We start with an article from the New York Times last week:


The man leading the Obama administration’s efforts to restructure the auto industry has been described in Securities and Exchange Commission documents as having arranged for his investment firm to pay more than $1 million to obtain New York State pension business.

Although he is not named in the documents, a person with knowledge of the inquiry said the investment executive is Steven Rattner, co-founder of the Quadrangle Group, the prominent private equity firm.

The S.E.C. complaint, filed as part of an expansive state and federal investigation into corruption at the state pension fund, details the efforts of Quadrangle to gain business from the pension fund beginning in 2004.

The person who received most of the $1 million-plus payment has been indicted, accused of selling access to the fund.


Here are the details of allegations of how Mr Rattner interacted with intermediaries to get NY state pension fund investments into his company.


Investigators are scrutinizing the fees paid by investment firms to intermediaries who arranged deals with the $122 billion pension fund. While such payments are legal, they often raise questions about conflicts of interest and would be illegal if used to bribe public officials.

In a 123-count indictment issued last month, two aides to Mr. Hevesi were accused of selling access to the fund. The aides, Hank Morris, who was Mr. Hevesi’s top political consultant, and David Loglisci, the fund’s chief investment officer, have denied any wrongdoing.

The S.E.C. complaint, which was released Wednesday, describes steps undertaken by the Quadrangle executive to win $100 million worth of business from the pension fund in 2005. That amount accounted for nearly 5 percent of a Quadrangle private equity fund and helped the company raise money from other investment funds.

In October 2004, the executive met with Mr. Loglisci to seek the pension fund investment and Mr. Loglisci 'reacted favorably' and 'began taking the necessary steps to secure approval' for the investment, the complaint said.

Two months later, in December, the same executive met with Mr. Morris, who, according to prosecutors, was working in tandem with Mr. Loglisci to generate millions of dollars in fees from the investment firms, and within weeks had agreed to a deal to pay an obscure securities firm that employed Mr. Morris 1.1 percent of any money that the retirement fund invested with Quadrangle, as a placement agent fee. That worked out to $1.1 million, of which Mr. Morris received 95 percent.

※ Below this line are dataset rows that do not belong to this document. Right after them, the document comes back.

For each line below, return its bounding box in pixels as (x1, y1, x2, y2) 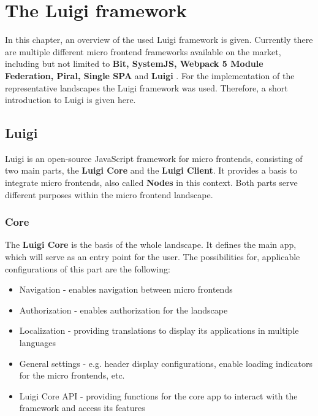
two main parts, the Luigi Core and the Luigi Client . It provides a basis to (5, 164, 298, 177)
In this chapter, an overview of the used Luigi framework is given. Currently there (5, 33, 313, 46)
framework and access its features (19, 401, 145, 414)
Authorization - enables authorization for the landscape (19, 303, 228, 316)
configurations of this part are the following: (5, 262, 170, 275)
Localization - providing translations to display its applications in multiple (19, 324, 299, 337)
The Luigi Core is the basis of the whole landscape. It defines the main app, (5, 238, 297, 251)
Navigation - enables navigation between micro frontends (19, 283, 233, 296)
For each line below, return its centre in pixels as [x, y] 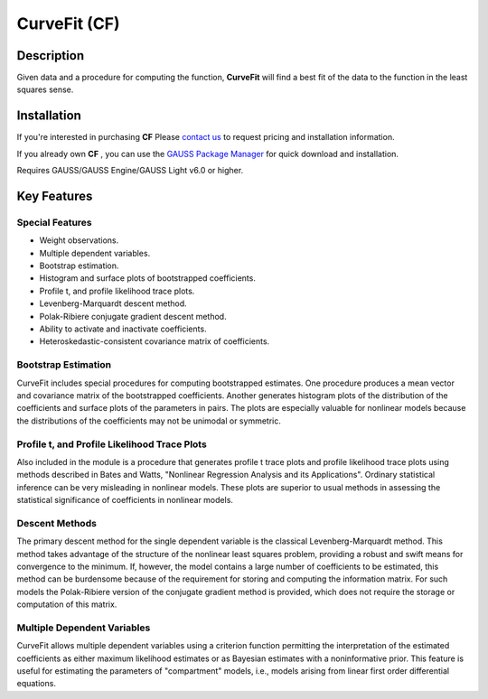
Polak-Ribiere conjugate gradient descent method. [133, 316]
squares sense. [45, 89]
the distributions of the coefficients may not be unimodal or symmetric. [149, 421]
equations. [36, 684]
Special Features [54, 222]
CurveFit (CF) [69, 23]
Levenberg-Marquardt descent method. [113, 303]
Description [51, 56]
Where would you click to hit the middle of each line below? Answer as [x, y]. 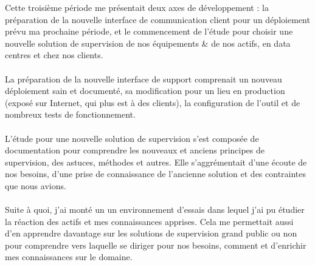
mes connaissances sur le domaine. [69, 257]
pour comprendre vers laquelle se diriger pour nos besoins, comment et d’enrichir [156, 245]
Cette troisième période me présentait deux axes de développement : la [137, 7]
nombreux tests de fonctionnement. [70, 114]
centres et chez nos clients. [54, 55]
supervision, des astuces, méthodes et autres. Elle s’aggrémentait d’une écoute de [156, 162]
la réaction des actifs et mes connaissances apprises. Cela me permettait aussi [149, 221]
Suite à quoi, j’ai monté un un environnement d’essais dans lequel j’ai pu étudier [155, 210]
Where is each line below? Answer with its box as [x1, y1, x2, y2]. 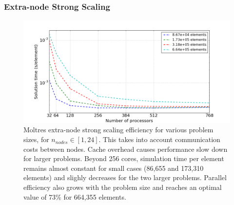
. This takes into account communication [98, 134, 220, 144]
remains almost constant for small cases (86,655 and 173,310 [23, 163, 204, 173]
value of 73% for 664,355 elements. [23, 191, 126, 202]
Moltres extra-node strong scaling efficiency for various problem [23, 124, 214, 135]
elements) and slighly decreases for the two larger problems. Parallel [23, 172, 227, 183]
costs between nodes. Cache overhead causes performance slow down [23, 143, 228, 154]
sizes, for [23, 134, 49, 144]
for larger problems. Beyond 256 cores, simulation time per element [23, 153, 224, 164]
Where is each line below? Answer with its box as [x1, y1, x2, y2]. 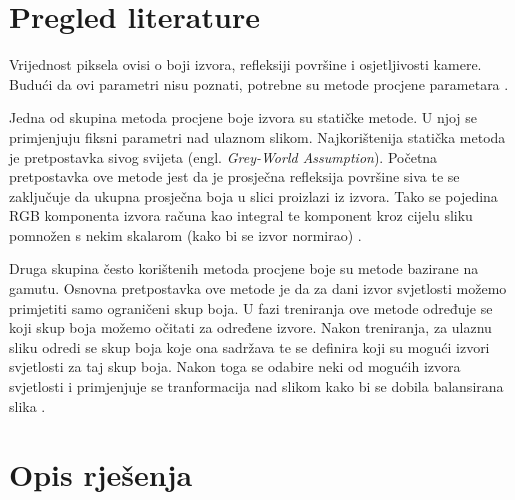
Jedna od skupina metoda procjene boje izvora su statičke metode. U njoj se [9, 107, 478, 128]
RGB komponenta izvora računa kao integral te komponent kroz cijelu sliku [9, 205, 473, 226]
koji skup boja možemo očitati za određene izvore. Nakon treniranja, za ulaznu [9, 317, 492, 338]
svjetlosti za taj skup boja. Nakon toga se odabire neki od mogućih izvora [9, 356, 461, 377]
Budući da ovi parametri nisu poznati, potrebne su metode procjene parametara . [9, 73, 509, 94]
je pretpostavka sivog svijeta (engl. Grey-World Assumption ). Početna [9, 146, 438, 167]
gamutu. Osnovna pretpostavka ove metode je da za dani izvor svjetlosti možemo [9, 278, 507, 299]
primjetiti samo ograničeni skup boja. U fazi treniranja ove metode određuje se [9, 297, 493, 318]
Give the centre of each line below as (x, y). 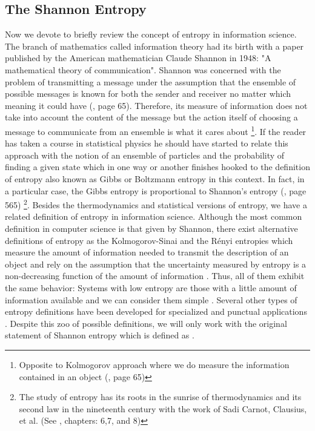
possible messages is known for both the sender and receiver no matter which (148, 94)
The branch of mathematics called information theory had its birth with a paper (154, 46)
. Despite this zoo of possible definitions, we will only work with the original (146, 323)
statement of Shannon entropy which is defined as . (100, 335)
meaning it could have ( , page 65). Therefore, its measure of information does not (156, 105)
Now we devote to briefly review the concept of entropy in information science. (151, 34)
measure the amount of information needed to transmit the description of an (147, 252)
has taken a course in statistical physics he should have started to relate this (147, 143)
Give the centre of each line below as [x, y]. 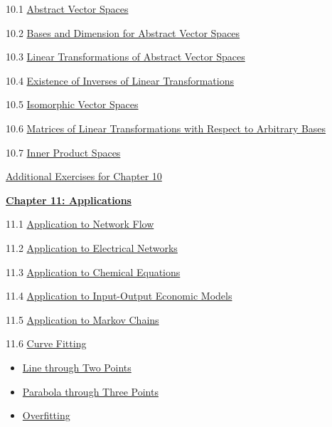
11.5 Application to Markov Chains [82, 319]
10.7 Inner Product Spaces [63, 152]
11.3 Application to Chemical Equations [93, 272]
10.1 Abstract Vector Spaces [67, 9]
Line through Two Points [77, 367]
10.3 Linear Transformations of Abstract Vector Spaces [125, 57]
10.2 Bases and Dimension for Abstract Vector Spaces [123, 32]
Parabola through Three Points [90, 391]
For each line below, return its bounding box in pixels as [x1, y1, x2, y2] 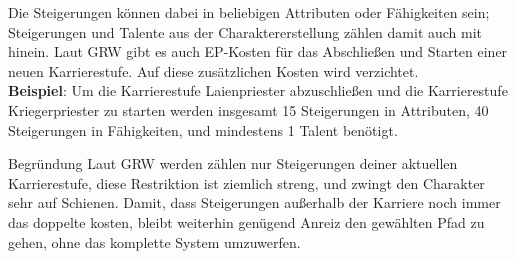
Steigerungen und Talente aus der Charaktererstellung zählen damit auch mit [8, 21, 483, 42]
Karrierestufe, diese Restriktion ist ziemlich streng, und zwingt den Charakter [8, 172, 485, 193]
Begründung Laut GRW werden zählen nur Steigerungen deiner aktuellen [8, 153, 458, 174]
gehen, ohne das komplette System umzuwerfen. [8, 231, 301, 252]
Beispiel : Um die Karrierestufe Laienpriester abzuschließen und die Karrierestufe [8, 80, 508, 101]
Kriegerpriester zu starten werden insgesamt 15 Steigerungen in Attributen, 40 [8, 99, 489, 120]
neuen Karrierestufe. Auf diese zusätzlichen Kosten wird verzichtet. [8, 60, 419, 81]
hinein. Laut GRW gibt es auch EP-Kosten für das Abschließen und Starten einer [8, 41, 508, 62]
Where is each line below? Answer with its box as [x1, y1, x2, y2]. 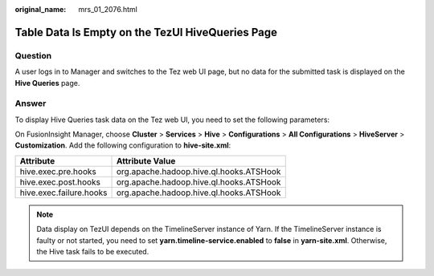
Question [14, 50, 52, 61]
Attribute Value [117, 155, 176, 166]
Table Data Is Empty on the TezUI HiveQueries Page [14, 25, 277, 39]
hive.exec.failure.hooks [19, 187, 108, 198]
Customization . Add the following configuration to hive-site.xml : [14, 140, 231, 150]
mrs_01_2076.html [78, 5, 138, 14]
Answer [14, 98, 47, 109]
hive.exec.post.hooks [19, 177, 100, 188]
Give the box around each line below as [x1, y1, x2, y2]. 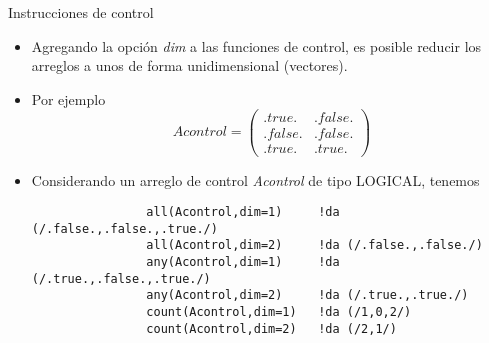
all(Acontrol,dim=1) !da [146, 205, 340, 220]
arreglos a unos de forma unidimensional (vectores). [31, 55, 348, 76]
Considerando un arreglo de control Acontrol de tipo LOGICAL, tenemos [31, 169, 480, 190]
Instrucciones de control [8, 2, 154, 22]
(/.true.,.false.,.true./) [31, 271, 211, 286]
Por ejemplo [31, 88, 106, 109]
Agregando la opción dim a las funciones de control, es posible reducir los [31, 35, 482, 56]
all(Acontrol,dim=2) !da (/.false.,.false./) [146, 238, 483, 253]
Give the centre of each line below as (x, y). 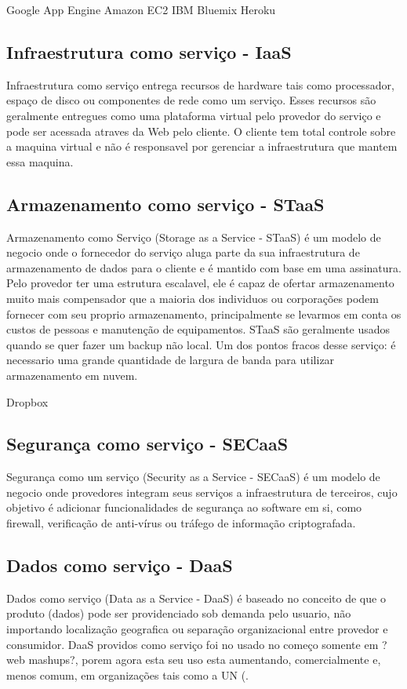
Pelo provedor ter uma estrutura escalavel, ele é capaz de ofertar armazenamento (200, 283)
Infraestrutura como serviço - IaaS (149, 51)
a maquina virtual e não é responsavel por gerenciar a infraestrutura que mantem (202, 146)
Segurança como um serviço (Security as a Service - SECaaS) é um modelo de (193, 477)
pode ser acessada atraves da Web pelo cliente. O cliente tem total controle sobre (201, 131)
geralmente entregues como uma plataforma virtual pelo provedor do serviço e (194, 115)
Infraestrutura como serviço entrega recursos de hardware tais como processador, (200, 84)
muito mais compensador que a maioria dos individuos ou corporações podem (193, 298)
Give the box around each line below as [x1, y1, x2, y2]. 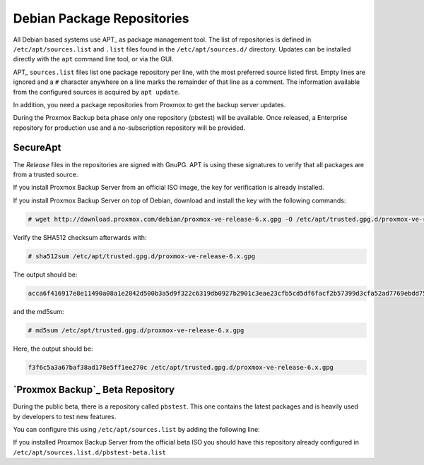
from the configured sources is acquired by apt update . [13, 87, 180, 96]
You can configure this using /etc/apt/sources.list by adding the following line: [13, 425, 261, 433]
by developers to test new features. [13, 412, 117, 421]
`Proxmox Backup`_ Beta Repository [13, 384, 175, 396]
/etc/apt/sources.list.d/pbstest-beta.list [13, 448, 166, 457]
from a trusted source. [13, 170, 78, 179]
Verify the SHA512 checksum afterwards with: [13, 233, 147, 241]
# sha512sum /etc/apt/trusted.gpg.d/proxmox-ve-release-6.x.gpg [28, 252, 256, 260]
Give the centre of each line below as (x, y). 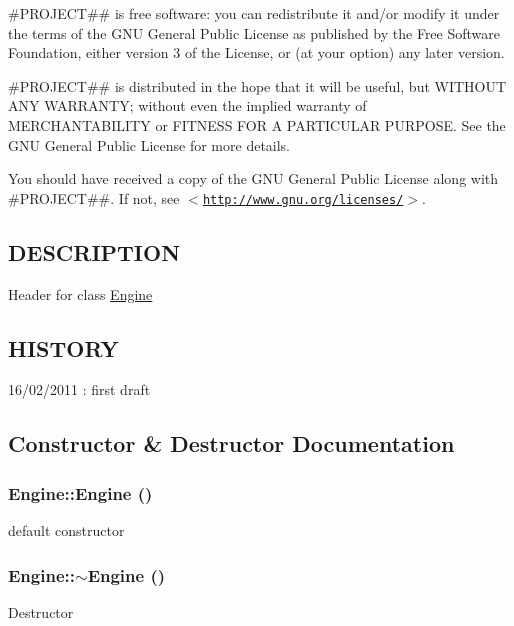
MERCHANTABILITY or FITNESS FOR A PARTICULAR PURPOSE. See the (257, 124)
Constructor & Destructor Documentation (231, 443)
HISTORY (63, 347)
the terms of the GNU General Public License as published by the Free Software (254, 32)
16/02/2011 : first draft (79, 389)
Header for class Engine (80, 293)
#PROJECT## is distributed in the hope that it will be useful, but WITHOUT (257, 85)
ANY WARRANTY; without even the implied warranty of (187, 105)
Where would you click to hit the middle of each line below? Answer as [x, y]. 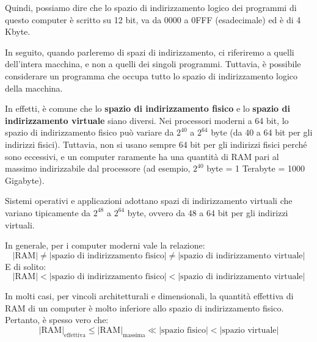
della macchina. [34, 88]
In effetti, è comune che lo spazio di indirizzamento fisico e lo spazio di [148, 108]
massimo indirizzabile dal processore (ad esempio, [98, 168]
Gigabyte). [25, 180]
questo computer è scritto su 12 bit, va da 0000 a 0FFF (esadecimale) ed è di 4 [153, 19]
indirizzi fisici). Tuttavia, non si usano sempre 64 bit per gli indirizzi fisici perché [156, 144]
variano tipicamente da [48, 212]
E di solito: [26, 266]
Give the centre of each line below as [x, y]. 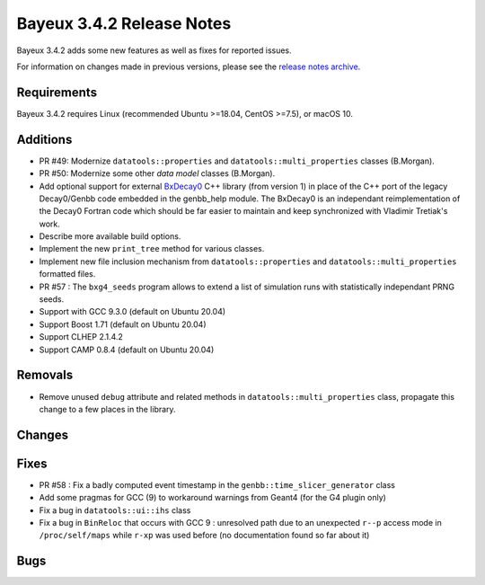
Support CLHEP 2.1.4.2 [81, 337]
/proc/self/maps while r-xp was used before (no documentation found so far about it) [204, 536]
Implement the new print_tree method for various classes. [152, 249]
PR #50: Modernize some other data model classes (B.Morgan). [157, 173]
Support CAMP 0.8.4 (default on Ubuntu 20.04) [127, 350]
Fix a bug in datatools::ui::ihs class [115, 510]
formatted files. [67, 274]
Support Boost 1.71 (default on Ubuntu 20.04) [123, 324]
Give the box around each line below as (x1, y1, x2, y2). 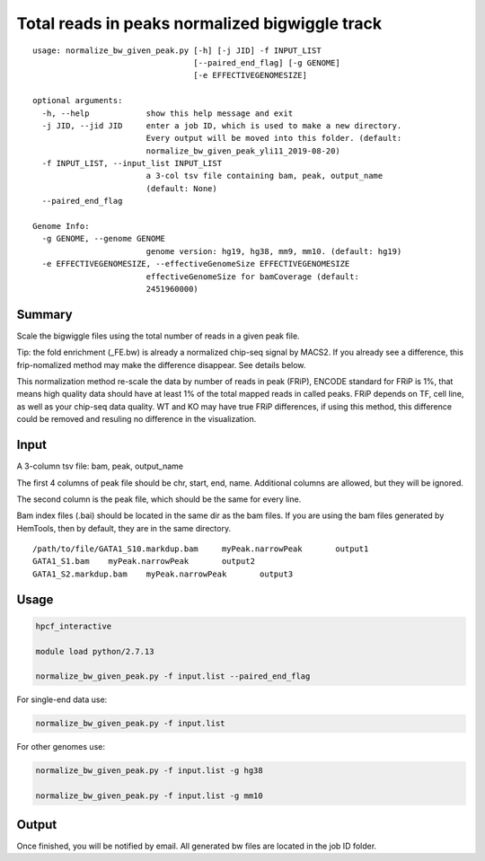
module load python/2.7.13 (35, 646, 154, 656)
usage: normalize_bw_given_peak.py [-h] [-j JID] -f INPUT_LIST (32, 45, 322, 56)
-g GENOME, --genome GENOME (41, 233, 166, 244)
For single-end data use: (16, 694, 108, 705)
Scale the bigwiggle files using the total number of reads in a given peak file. (16, 330, 300, 341)
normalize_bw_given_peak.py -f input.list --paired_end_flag (35, 672, 311, 681)
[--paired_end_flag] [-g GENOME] (193, 57, 340, 67)
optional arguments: (32, 95, 123, 106)
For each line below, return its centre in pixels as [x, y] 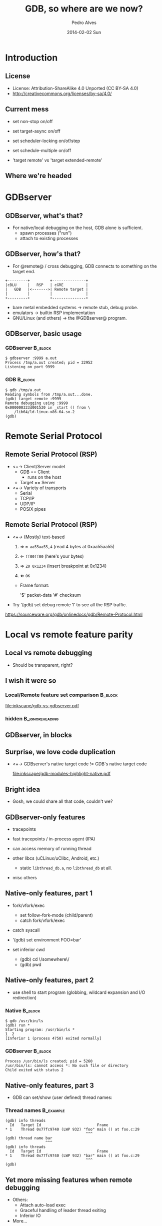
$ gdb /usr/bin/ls [24, 1021]
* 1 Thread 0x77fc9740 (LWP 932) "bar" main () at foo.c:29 [72, 1156]
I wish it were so [31, 681]
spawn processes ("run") [46, 233]
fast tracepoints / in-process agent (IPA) [54, 839]
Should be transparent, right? [42, 665]
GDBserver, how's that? [43, 254]
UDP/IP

The timing of the meeting with Mr. Morris was significant, the complaint indicated, because the Quadrangle executive had already met with Mr. Loglisci and would presumably not need a placement agent. In addition, Quadrangle had previously retained a separate placement agent.

The executive also met with Mr. Loglisci about a low-budget movie Mr. Loglisci was producing, 'Chooch.' Soon afterward, GT Brands Holdings, a company owned by one of Quadrangle’s private equity funds, made a deal to acquire the DVD distribution rights to 'Chooch,' an agreement that made the film’s producers nearly $90,000.

The Quadrangle executive called Mr. Morris after the distribution deal was closed, and told him of the deal’s 'connection to Loglisci.' Three weeks later, Mr. Loglisci 'personally informed the Quadrangle executive that the retirement fund would be making a $100 million investment' in Quadrangle, the complaint said.


Later, the Washington Post published an article which alleges possible conflicts of interest affecting Mr Rattner in his current position as "automobile czar,"


The questions around Quadrangle and Rattner follow others that came to light soon after he emerged as a candidate to lead the Obama administration's efforts to prop up Chrysler and General Motors.

Quadrangle was, at least indirectly, previously involved in a deal involving Chrysler's majority owner, Cerberus Capital Management, a private equity firm.

That connection has led some Chrysler investors to doubt whether Rattner can decide without bias how the government should aid Chrysler.

In the summer of 2007, Quadrangle purchased Dennis Publishing, the owner of magazines including Maxim and Blender. The estimated price was $250 million.

Quadrangle's new magazine company was renamed Alpha Media and it took a loan of $125 million, much of it coming from Cerberus.

A year after Quadrangle's purchase, the publishing company's profits began to plummet.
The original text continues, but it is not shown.